In a perfect world everyone would have, among other things, space for five or more speakers to create their own home theater. But many homes–whether it’s a tiny studio apartment in Manhattan or a bonus room in California–can’t accommodate surround-channel speakers. The consumer electronics industry offers several solutions: “wireless” surround speakers (which still have to be plugged into an outlet and connected to each other), three-channel surround modes, and most recently, scaled-down speaker packages that simulate surround sound using one or two front-channel speakers and a sub.
Cambridge SoundWorks’ entry into the latter group is SurroundWorks 200, a $999 system bundling the AVS600 DVD player/receiver with a single, multi-driver speaker enclosure and separate sub.
Design and Features
SurroundWorks features an unusually styled center speaker with concave moldings for the front three speakers: one on either side 2.78-inch full-range left and right speakers flanking a 2.78-inch center speaker. The speaker box connects via a single cable to the subwoofer which houses all the amplifiers for the ensemble: the 75-watt bass amp and 50-watt amps for each front channel. The subwoofer connects to the DVD control module which also packs an AM/FM tuner.
Additional A/V inputs include one component, three S-Video and two composite video jacks, one coaxial and one digital audio jack, and a set of standard front-panel A/V jacks for a game player or camcorder.
The bundle is space efficient, measuring approximately 15 (w) x 4.5 (h) x 7 (w) inches for the speaker, 10 x 11 x 12.5 inches for the subwoofer and 17 x 2.6 x 13.5 inches for the DVD/tuner. At 7 inches deep and just 4.5 inches high, the speaker module can fit beneath the screen of a plasma or LCD TV that’s mounted on a stand. Mounting screws are also included if you want to hang the speaker above or beneath a wall-mounted flat-panel TV.
In addition to Dolby Digital and DTS decoding, the DVD player spins DVD Audio (but no SACD) and MP3 files on CD. The AM/FM tuner stores 40 AM/FM presets.
Setup and Use
Consumers who don’t have space for surround speakers generally don’t have tolerance for messy wires or complicated setup. SurroundWorks satisfies that crowd on both counts. One cable connects the speaker to the sub and another runs from the sub’s amps to the DVD module. The owner’s manual uses illustrations to spell out the no-brainer connection process.
One confusing feature is the mode switch on top of the main speaker. According to the manual, it’s there for use with systems other than the AVS600. Those who don’t read manuals may try to flip through the settings: Mute, Surround, Dialogue and Stereo and find little satisfaction. The manual states that the dial shouldn’t be used with the SurroundWorks speaker system, which automatically selects the proper playback mode.
Little is required in the way of setup since it’s a one-box speaker system–part of the EZ setup concept. You can play with the positioning of the sub to get more bass (the closer to the wall, the more oomph), in addition to cranking up the volume using the dial on the back of the cabinet.
Image Courtesy of Cambridge SoundWorks
The goal in a faux surround-sound system is to get a credible sense of surround sound, not a replica of a 5.1-channel system. SurroundWorks handled the job well. I was impressed by the power output, which went louder than I was comfortable playing in my large basement room. I’ve heard annoying high-frequency distortion in other pseudo surround-sound systems but was happy to hear realistic glass shattering sounds in Terminator 2 rather than sibilance.
I placed the sub a couple of inches from the rear wall and didn’t feel cheated.

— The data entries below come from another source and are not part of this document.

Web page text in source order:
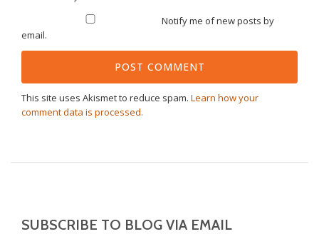
Notify me of new posts by
email.
This site uses Akismet to reduce spam. Learn how your
comment data is processed.
SUBSCRIBE TO BLOG VIA EMAIL
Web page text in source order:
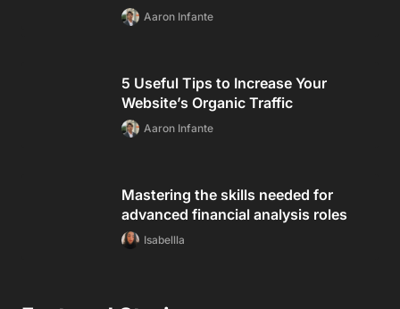
Aaron Infante
5 Useful Tips to Increase Your
Website’s Organic Traffic
Aaron Infante
Mastering the skills needed for
advanced financial analysis roles
Isabellla
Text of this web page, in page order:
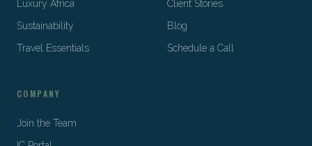
Luxury Africa
Client Stories
Sustainability
Blog
Travel Essentials
Schedule a Call
COMPANY
Join the Team
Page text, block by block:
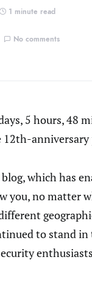
1 minute read
No comments
5 hours, 48
which has
you, no matter
to stand in
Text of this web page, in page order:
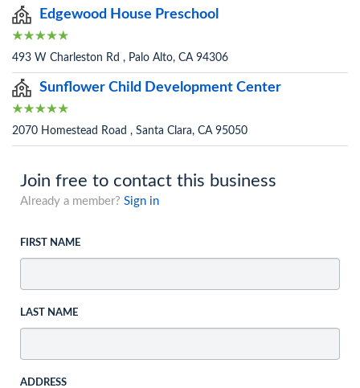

Explosions in Empire of the Sun and thundering horse hooves in Mask of Zorro came off convincingly. Dialogue was very clear and true from Martin Sheen’s distinctive narration in Apocalypse Now to the Gov’s “I’ll be back” in T2. I didn’t get a sense of the dripping water behind me in the Zorro prison scene in the way I do with a full-blown 5.1-channel system but the sound came from somewhere other than the front which worked for me. A bit of detail was lost in the runway scene in Empire of the Sun, but the system caught the panning sound of a B-51 screaming from left to right across the screen.

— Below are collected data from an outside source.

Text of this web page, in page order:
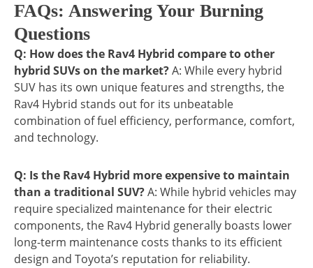
FAQs: Answering Your Burning
Questions
Q: How does the Rav4 Hybrid compare to other
hybrid SUVs on the market?A: While every hybrid
SUV has its own unique features and strengths, the
Rav4 Hybrid stands out for its unbeatable
combination of fuel efficiency, performance, comfort,
and technology.
Q: Is the Rav4 Hybrid more expensive to maintain
than a traditional SUV?A: While hybrid vehicles may
require specialized maintenance for their electric
components, the Rav4 Hybrid generally boasts lower
long-term maintenance costs thanks to its efficient
design and Toyota’s reputation for reliability.
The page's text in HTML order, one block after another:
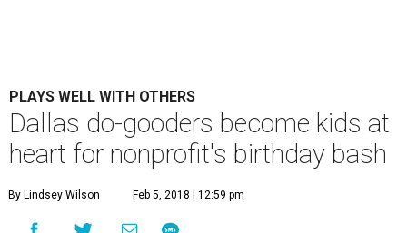
PLAYS WELL WITH OTHERS
Dallas do-gooders become kids at
heart for nonprofit's birthday bash
By Lindsey Wilson Feb 5, 2018 | 12:59 pm
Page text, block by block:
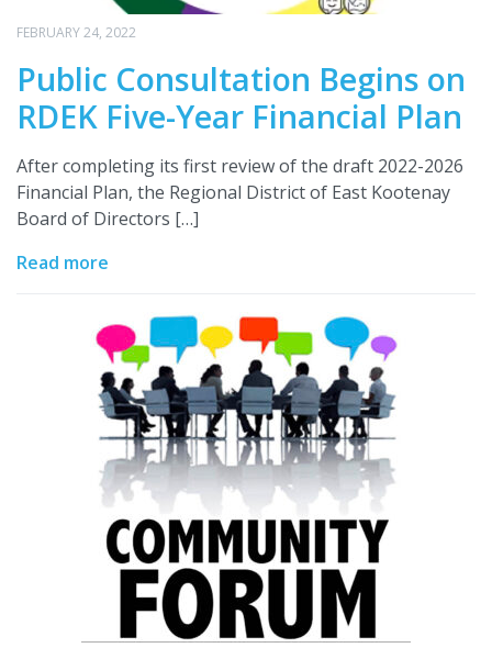
FEBRUARY 24, 2022
Public Consultation Begins on
RDEK Five-Year Financial Plan
After completing its first review of the draft 2022-2026
Financial Plan, the Regional District of East Kootenay
Board of Directors […]
Read more

I was especially surprised by the musicality of the system, which is likely to get as much music time as movie time. The bass violin line in the Clayton Brothers’ “Happenstance” jazz recording was impressively deep and punchy. Overall, music was rich and filled the room nicely. Stereo separation suffered a bit, of course, but there was a decent semblance of a soundstage. It didn’t sound like all the sound was coming from a single point.

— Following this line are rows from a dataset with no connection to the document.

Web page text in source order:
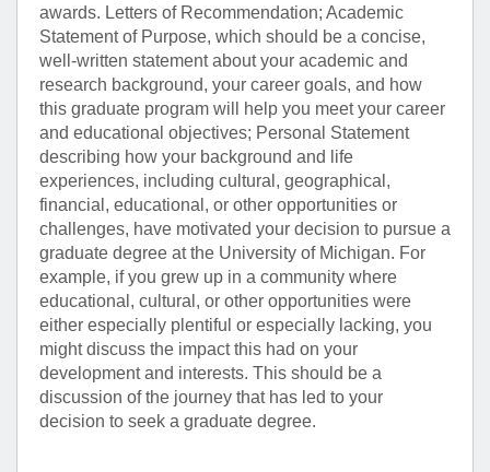
awards. Letters of Recommendation; Academic
Statement of Purpose, which should be a concise,
well-written statement about your academic and
research background, your career goals, and how
this graduate program will help you meet your career
and educational objectives; Personal Statement
describing how your background and life
experiences, including cultural, geographical,
financial, educational, or other opportunities or
challenges, have motivated your decision to pursue a
graduate degree at the University of Michigan. For
example, if you grew up in a community where
educational, cultural, or other opportunities were
either especially plentiful or especially lacking, you
might discuss the impact this had on your
development and interests. This should be a
discussion of the journey that has led to your
decision to seek a graduate degree.

The player handled MP3s and audio CDs without a snag and went into slideshow mode automatically upon discovering a JPEG CD-ROM. I would have liked the addition of Windows Media Audio (.wma) playback, especially given that Cambridge is owned by Creative, whose Zen portables are Windows PlayForSure devices.
My only gripe is with the remote control, whose tiny buttons and labels require more eye time than should be required. The play button is the same miniature size as the other transport control buttons and not easy to locate–especially in the dark. Volume buttons aren’t set off enough for quick identification. The Channel Up button is located two rows above the Volume Up button and both are marked with the same icon.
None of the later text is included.